**WHAT IS NEEDED:** The task for the listing below is to write out exactly the lines starting at the one containing "To create an S‑shaped curve, drag in the same" and ending at the one containing "Jackson Physician Search discusses", both included. Pictures are to be omitted.

RECORDS FOR PROCESSING below:

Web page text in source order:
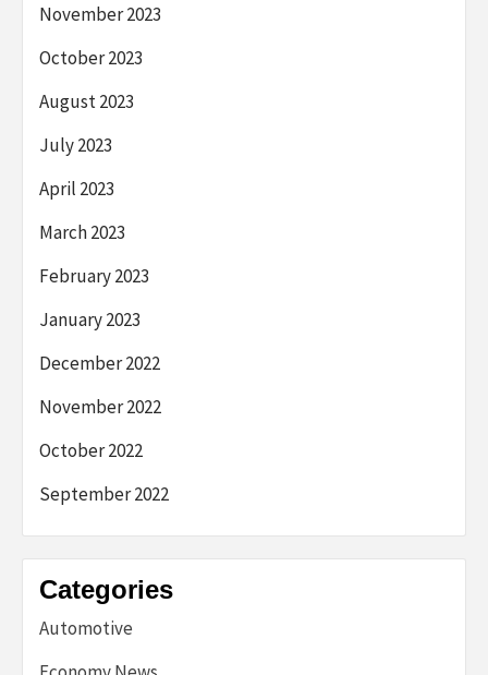
November 2023
October 2023
August 2023
July 2023
April 2023
March 2023
February 2023
January 2023
December 2022
November 2022
October 2022
September 2022
Categories
Automotive
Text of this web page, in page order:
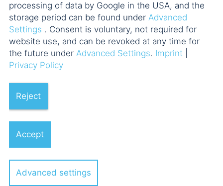
processing of data by Google in the USA, and the
storage period can be found under Advanced
Settings . Consent is voluntary, not required for
website use, and can be revoked at any time for
the future under Advanced Settings. Imprint
Privacy Policy
Reject
Accept
Advanced settings
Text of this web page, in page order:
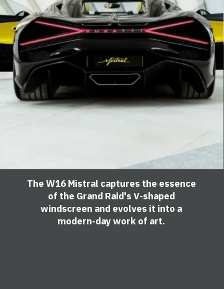
The W16 Mistral captures the essence
of the Grand Raid's V-shaped
windscreen and evolves it into a
modern-day work of art.
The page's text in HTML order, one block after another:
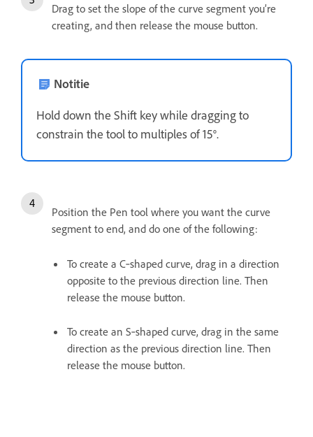
Drag to set the slope of the curve segment you’re
creating, and then release the mouse button.
Notitie
Hold down the Shift key while dragging to
constrain the tool to multiples of 15°.
Position the Pen tool where you want the curve
segment to end, and do one of the following:
To create a C‑shaped curve, drag in a direction
opposite to the previous direction line. Then
release the mouse button.
To create an S‑shaped curve, drag in the same
direction as the previous direction line. Then
release the mouse button.
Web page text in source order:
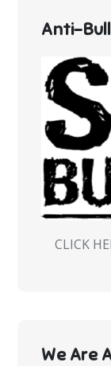
Anti-
CLICK
We Are
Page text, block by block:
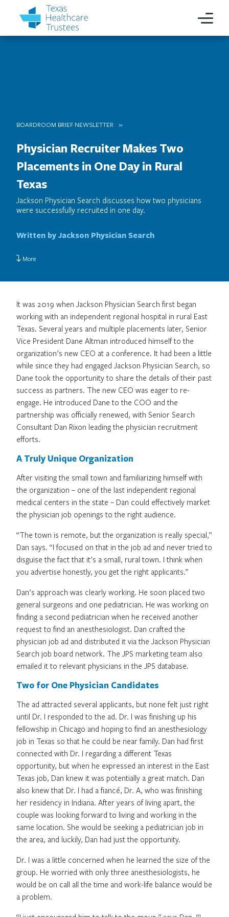
BOARDROOM BRIEF NEWSLETTER
Physician Recruiter Makes Two
Placements in One Day in Rural
Texas
Jackson Physician Search discusses how two physicians
were successfully recruited in one day.
Written by Jackson Physician Search
More
It was 2019 when Jackson Physician Search first began
working with an independent regional hospital in rural East
Texas. Several years and multiple placements later, Senior
Vice President Dane Altman introduced himself to the
organization’s new CEO at a conference. It had been a little
while since they had engaged Jackson Physician Search, so
Dane took the opportunity to share the details of their past
success as partners. The new CEO was eager to re-
engage. He introduced Dane to the COO and the
partnership was officially renewed, with Senior Search
Consultant Dan Rixon leading the physician recruitment
efforts.
A Truly Unique Organization
After visiting the small town and familiarizing himself with
the organization – one of the last independent regional
medical centers in the state – Dan could effectively market
the physician job openings to the right audience.
“The town is remote, but the organization is really special,”
Dan says. “I focused on that in the job ad and never tried to
disguise the fact that it’s a small, rural town. I think when
you advertise honestly, you get the right applicants.”
Dan’s approach was clearly working. He soon placed two
general surgeons and one pediatrician. He was working on
finding a second pediatrician when he received another
request to find an anesthesiologist. Dan crafted the
physician job ad and distributed it via the Jackson Physician
Search job board network. The JPS marketing team also
emailed it to relevant physicians in the JPS database.
Two for One Physician Candidates
The ad attracted several applicants, but none felt just right
until Dr. I responded to the ad. Dr. I was finishing up his
fellowship in Chicago and hoping to find an anesthesiology
job in Texas so that he could be near family. Dan had first
connected with Dr. I regarding a different Texas
opportunity, but when he expressed an interest in the East
Texas job, Dan knew it was potentially a great match. Dan
also knew that Dr. I had a fiancé, Dr. A, who was finishing
her residency in Indiana. After years of living apart, the
couple was looking forward to living and working in the
same location. She would be seeking a pediatrician job in
the area, and luckily, Dan had just the opportunity.
Dr. I was a little concerned when he learned the size of the
group. He worried with only three anesthesiologists, he
would be on call all the time and work-life balance would be
a problem.
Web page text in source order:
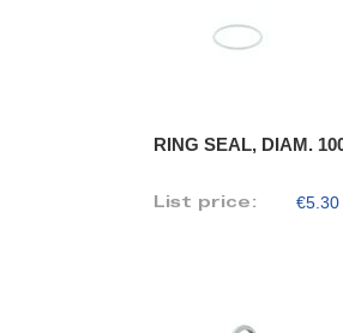
RING SEAL, DIAM.
List price: €5.30
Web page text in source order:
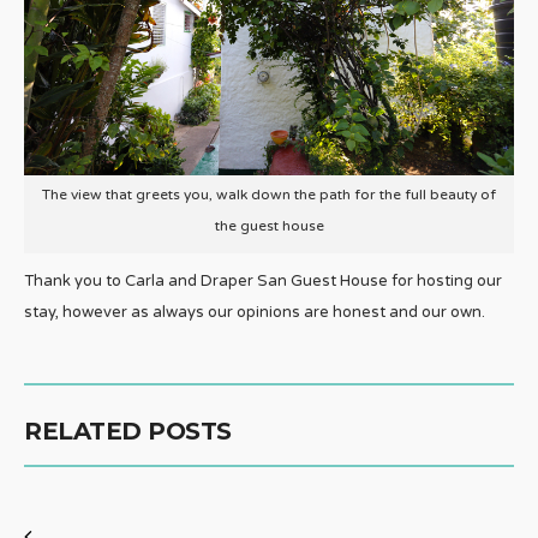
The view that greets you, walk down the path for the full beauty of
the guest house
Thank you to Carla and Draper San Guest House for hosting our
stay, however as always our opinions are honest and our own.
RELATED POSTS
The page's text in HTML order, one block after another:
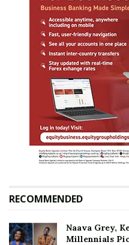
RECOMMENDED
Naava Grey,
Millennials
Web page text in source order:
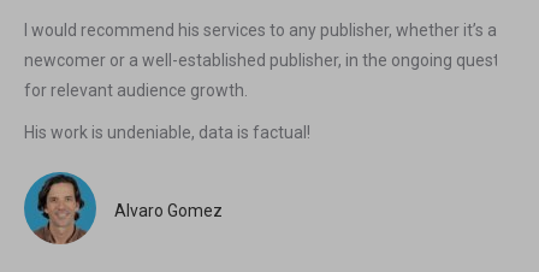
I would recommend his services to any publisher, whether it’s a
newcomer or a well-established publisher, in the ongoing quest
for relevant audience growth.
His work is undeniable, data is factual!
Alvaro Gomez
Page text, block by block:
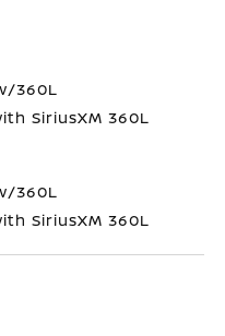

End of RECORDS FOR PROCESSING.

**OUTPUT FOR THIS TASK:**
To create an S‑shaped curve, drag in the same
direction as the previous direction line. Then
release the mouse button.
Web page text in source order:
Anti-
CLICK
We Are
Page text, block by block:
BOARDROOM BRIEF NEWSLETTER
Physician Recruiter Makes Two
Placements in One Day in Rural
Texas
Jackson Physician Search discusses how two physicians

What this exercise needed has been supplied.